In [1]:
from qdrant_client import QdrantClient
from pypdf import PdfReader
from langchain_text_splitters import RecursiveCharacterTextSplitter
from langchain.embeddings.ollama import OllamaEmbeddings
from langchain import PromptTemplate
from qdrant_client.models import Distance, VectorParams
from qdrant_client.models import PointStruct
import ollama
import numpy as np

In [2]:
client = QdrantClient(url="http://localhost:6333")

In [3]:
files = ['../../database/documents/2010.11929v2.pdf',
         '../../database/documents/2212.06727v1.pdf',
         '../../database/documents/2312.01232v2.pdf']

In [4]:
splitter = RecursiveCharacterTextSplitter(['. ', ','],
                                          keep_separator=True,
                                          chunk_size=500,
                                          chunk_overlap=50)

In [5]:
embedder = OllamaEmbeddings(
    model="llama3"
)

embed_size = np.array(embedder.embed_query('huh')).size

In [6]:
if not client.collection_exists("computer_vision"):

    client.create_collection(
        collection_name="computer_vision",
        vectors_config=VectorParams(size=embed_size, distance=Distance.COSINE),
    )

    idx = 0
    for file in files:
        reader = PdfReader(file)

        for page in reader.pages:
            text = page.extract_text()

            documents = splitter.split_text(text=text)

            embeddings = embedder.embed_documents(documents)

            client.upsert(
            collection_name="computer_vision",
                points=[
                    PointStruct(
                        id= idx + i,
                        vector=embeddings[i],
                        payload={"document": documents[i], 'file_name': file}
                    )
                    for i in range(len(documents))
                ]
            )
            idx += len(documents)

else:
    print('vectorstore already exists')

vectorstore already exists


In [7]:
query = 'What are the recent advancements in computer vision'

query_embed = np.array(embedder.embed_query(query))

In [8]:
db_response = client.query_points(
    collection_name="computer_vision", query=query_embed, limit=5
)

search_result = db_response.points

docs = [result.payload['document'] for result in search_result]

context = ''
for doc in docs:
    context += doc + '\n'

print(context)

, [43] is a large-scale image
database created by researchers at Princeton University, ini-
tially designed for the purpose of object recognition research
in computer vision
. The area
of a circle represents the scale of each dataset (i.e., the number of images).
previous GPT models, which were primarily designed
for generating natural language text, iGPT has been
trained to generate high-resolution images from textual
descriptions.
In Fig. 3, we present a chronological overview of recent
representative work
The Stand-Alone Self-Attention in Vision Models [18]
marks an early departure from convolutional approaches in
computer vision
. The JFT-300M dataset is
challenging due to its large size and the diversity of images
and categories, making it a valuable resource for advancing
research in the field of computer vision
. Previous survey papers either put more effort
into convolutional neural networks [33], [34], [35], [36] or
focus on broader topics such as video processing [37], medica

In [9]:
template = \
"""
Use the following pieces of context to answer the question at the end.
If you don't know the answer, just say that you don't know, don't try to make up an answer.
Use three sentences maximum and keep the answer as concise as possible.

{context}

Question: {question}

Helpful Answer:
"""


prompt_template = PromptTemplate.from_template(template)

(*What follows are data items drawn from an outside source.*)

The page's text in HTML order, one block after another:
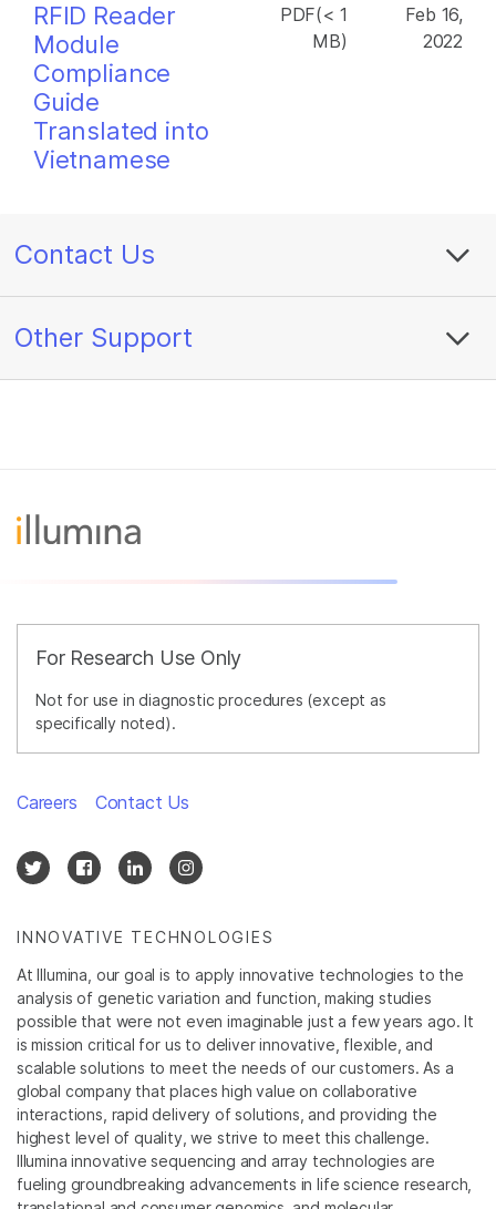
RFID Reader
Module
Compliance
Guide
Translated into
Vietnamese
PDF(< 1
MB)
Feb 16,
2022
Contact Us
Other Support
For Research Use Only
Not for use in diagnostic procedures (except as
specifically noted).
INNOVATIVE TECHNOLOGIES
At Illumina, our goal is to apply innovative technologies to the
analysis of genetic variation and function, making studies
possible that were not even imaginable just a few years ago. It
is mission critical for us to deliver innovative, flexible, and
scalable solutions to meet the needs of our customers. As a
global company that places high value on collaborative
interactions, rapid delivery of solutions, and providing the
highest level of quality, we strive to meet this challenge.
Illumina innovative sequencing and array technologies are
fueling groundbreaking advancements in life science research,
Careers Contact Us

formmatted_prompt = prompt_template.format(context=context, question=query)

print(formmatted_prompt)


Use the following pieces of context to answer the question at the end.
If you don't know the answer, just say that you don't know, don't try to make up an answer.
Use three sentences maximum and keep the answer as concise as possible.

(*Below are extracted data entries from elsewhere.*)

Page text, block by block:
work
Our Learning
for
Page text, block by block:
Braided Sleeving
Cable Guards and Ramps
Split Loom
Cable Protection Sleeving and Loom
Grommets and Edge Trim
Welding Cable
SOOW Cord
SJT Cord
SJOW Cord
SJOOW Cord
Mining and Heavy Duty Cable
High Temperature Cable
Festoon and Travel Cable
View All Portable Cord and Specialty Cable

, [43] is a large-scale image
database created by researchers at Princeton University, ini-
tially designed for the purpose of object recognition research
in computer vision
. The area
of a circle represents the scale of each dataset (i.e., the number of images).
previous GPT models, which were primarily designed
for generating natural language text, iGPT has been
trained to generate high-resolution images from textual
descriptions.
In Fig. 3, we present a chronological overview of recent
representative work
The Stand-Alone Self-Attention in Vision Models [18]
marks an early departure from convolutional approaches in
computer vision
. The JFT-300M dataset is
challenging due to its large size and the diversity of images
and categories, making it a valuab

In [10]:
llm_response = ollama.generate(
    model='llama3',
    prompt=formmatted_prompt
)

print(llm_response['response'])

The Stand-Alone Self-Attention in Vision Models [18] marks an early departure from convolutional approaches in computer vision. The JFT-300M dataset is challenging due to its large size and diversity of images and categories, making it a valuable resource for advancing research in the field of computer vision.